Einige von uns nehmen das Frühstücksangebot der Teutaten gerne an, supi Preise, nette Bedienung,  einfach nur schön und einfach gut. Der Vormittag dümpelt so seine Stunden ab. Offizielles Melden und Bänzel abholen. Und immer wieder knuddeln, so langsam lerne ich immer mehr Leute kennen  und  Leute erkennen auch mich „freu“. Dann erster Besuch im neuen BU-Zelt,  die Iduna lässt sich nicht lumpen und sponserte dieses. Die Zusammenarbeit trägt in beiden Richtungen Früchte. Hilton, Gaby, Biker-Bella, Tedy, Anne und Bine  aus Norderstedt, alle sind sie wieder dabei und redlich in ihrem Schaffen. Das Programm, es läuft an. Die erste Mucke ist von der großen Bühne aus zu hören. Das Wetter…..?? Ach reden wir nicht darüber,  es hat auch an diesem Tag wieder viele Seiten gehabt.

Man wandert zwischen Biker-Hügel und Campground, aber was ist das? Im Zelt der Fahrgemeinschaft der „Crocodiles“ aus Bayern hat man technische Probleme. Der Verstärker hat seinen Geist aufgegeben. Na, evtl. kann man ja helfen? Die Story des Lötkolbens vom letzten Jahr macht die Runde. Ich konnte das Jahr zuvor mal helfen, da ein Kabel sich gelöst hatte. Ich äußerte mich damals, frei nach dem Motto, na, dann lötet das Kabel einfach wieder an. Na klar, man hat ja auch einen Lötkolben zur Hand, war die Antwort. Klar hat man das und ich holte einen Gaslötkolben aus meinem Gepäck und verblüffte dann doch etwas. Auch jetzt habe ich mich nicht lange bitten lassen, hole mein Multimeter und Werkzeug ….und ja klar, den Lötkolben aus dem Gepäck. Auf ging es, der Verstärker wurde zerlegt. Na ja, so wirklich reparieren konnten wir diesen aber nicht. „Diesel“ hatte sich auch der Sache angenommen  und gab sein Bestes.
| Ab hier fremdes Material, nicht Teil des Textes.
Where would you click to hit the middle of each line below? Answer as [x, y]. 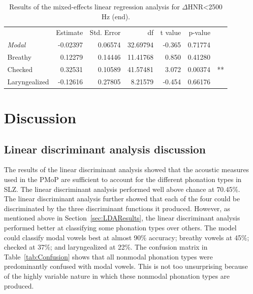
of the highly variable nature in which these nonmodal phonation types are [117, 276]
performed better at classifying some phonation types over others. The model [120, 228]
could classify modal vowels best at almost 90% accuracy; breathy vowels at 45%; [126, 237]
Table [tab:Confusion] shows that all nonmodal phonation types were [109, 256]
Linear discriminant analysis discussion [105, 149]
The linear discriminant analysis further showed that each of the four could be [122, 199]
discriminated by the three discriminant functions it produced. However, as [117, 208]
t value [171, 32]

Man hat wieder Leben in die Kiste bekommen, nur der Sound war nicht perfekt, irgendwo war doch noch ein Kurzer im Teil. Ein störendes Brummen war die Folge. Ach was, macht aus das Teil, es sollte uns nicht weiter wehtun. Wir nahmen etwas „Arbeitslohn“ zu uns, lecker der Saft. Ich holte meine Gitarre und ab ging die Party  im Zelt. Wir haben gesungen und Spaß gehabt, die Bude, sie war voll. Sorry liebe Crocodiles,  dass wir Euch Euer Zelt besetzten  und Teile von Euch stehen mussten.
Wo waren nur Thomas und Jockel aus Norderstedt? Sie wollten doch auch  noch kommen?? Keine Sorge sie kamen auch noch und so konnten wir unseren Thomas ein kleines feines Geburtstagslied bieten. Er hatte am heutigen Freitag Geburtstag.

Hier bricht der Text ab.